Sources: Cleveland.com | Edited By – All Things Michael
CLEVELAND, Ohio – Biographers take volumes — and in some cases, multiple volumes — to tell a life story. Herb Ritts could do it with a single image.
The work of Ritts, who started his professional life as a still photographer and reluctantly segued into a music director before his death from complications of AIDS in 2002, is the subject of an exhibit at the Rock and Roll Hall of Fame and Museum, “Herb Ritts: The Rock Portraits,” which opens Friday, March 13.
The Ritts quote that opens the exhibit puts it into a nutshell:
“For me, a portrait is something from which you feel the person, their inner quality, what it is that makes them who they are.”
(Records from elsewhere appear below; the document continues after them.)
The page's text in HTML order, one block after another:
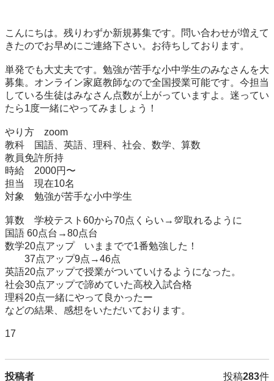
こんにちは。残りわずか新規募集です。問い合わせが増えて
きたのでお早めにご連絡下さい。お待ちしております。
単発でも大丈夫です。勉強が苦手な小中学生のみなさんを大
募集。オンライン家庭教師なので全国授業可能です。今担当
している生徒はみなさん点数が上がっていますよ。迷ってい
たら1度一緒にやってみましょう！
やり方　zoom
教科　国語、英語、理科、社会、数学、算数
教員免許所持
時給　2000円〜
担当　現在10名
対象　勉強が苦手な小中学生
算数　学校テスト60から70点くらい→💯取れるように
国語 60点台→80点台
数学20点アップ　いままでで1番勉強した！
37点アップ9点→46点
英語20点アップで授業がついていけるようになった。
社会30点アップで諦めていた高校入試合格
理科20点一緒にやって良かったー
などの結果、感想をいただいております。
17
投稿者 投稿283件
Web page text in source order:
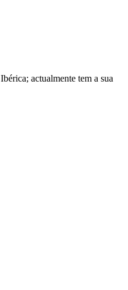
actualmente tem a sua
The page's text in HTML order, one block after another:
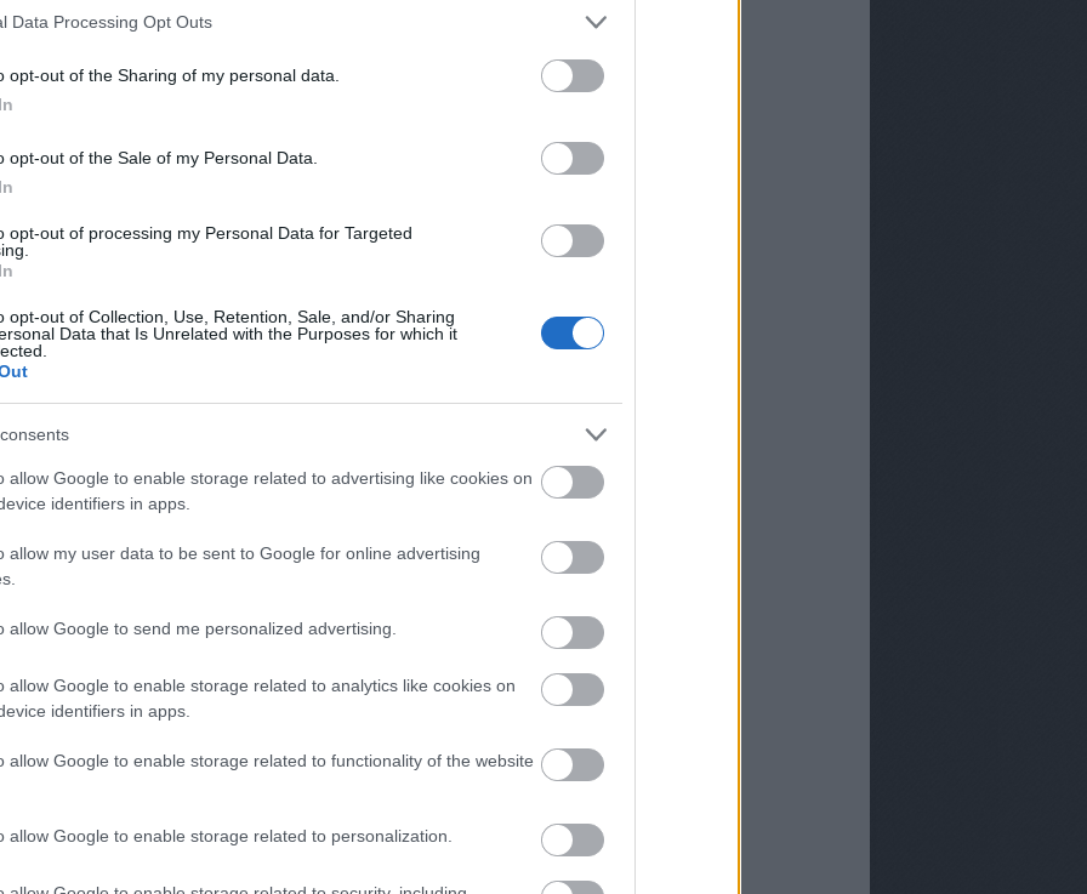
Data Processing Opt Outs
opt-out of the Sharing of my personal data.
opt-out of the Sale of my Personal Data.
opt-out of processing my Personal Data for Targeted
opt-out of Collection, Use, Retention, Sale, and/or Sharing
Data that Is Unrelated with the Purposes for which it
allow Google to enable storage related to advertising like cookies on
identifiers in apps.
allow my user data to be sent to Google for online advertising
allow Google to send me personalized advertising.
allow Google to enable storage related to analytics like cookies on
identifiers in apps.
allow Google to enable storage related to functionality of the website
allow Google to enable storage related to personalization.
a forgatás során a lakosság is aktívan alakíthatta a
arról, hogy segítik vagy épp feljelentik a menekülő
majd, hogy zajlott az országos celeb-üldözés.
a teljes szezonban élvezhetik az UEFA
a budapesti Puskás Arénábóla hazai
együttműködés keretében az egész világ
az idei szezonban az RTL+ Premium-on
különlegessé, amely valós idejű statisztikai
A futballélményt számos UEFA
Konferencialiga összecsapás teszi még
ÉTTERMEK CSATÁJA
elköszönt A Konyhafőnök, de rögtön új
az RTL. AzÉttermek csatájában
8-8 fős konyhai csapatot vezetve mérkőznek meg
valódi éttermek működtetéséért felelnek majd,
módon - 20 millió forintos fődíjban részesül.
András lesz, a műsor – ahol kincset érő
képző- és iparművészek alkotásainak

Ritts, who was only 50 when he died, was able to do that over and over. The clearest evidence is in the portraits themselves.
Thirty never before seen images of artists from Bjork (how on Earth do you get freckles when you’re a dark-haired native of Iceland?) to Courtney Love to Michael Jackson to Prince to James Taylor to Justin Timberlake show something else: trust.
Michael Jackson, Prince, k.d. lang,, Chris Isaak, Bono, Dizzy Gillespie and even Bruce Springsteen let down walls that show sides of them we rarely glimpse, and it’s all because they felt comfortable with Ritts.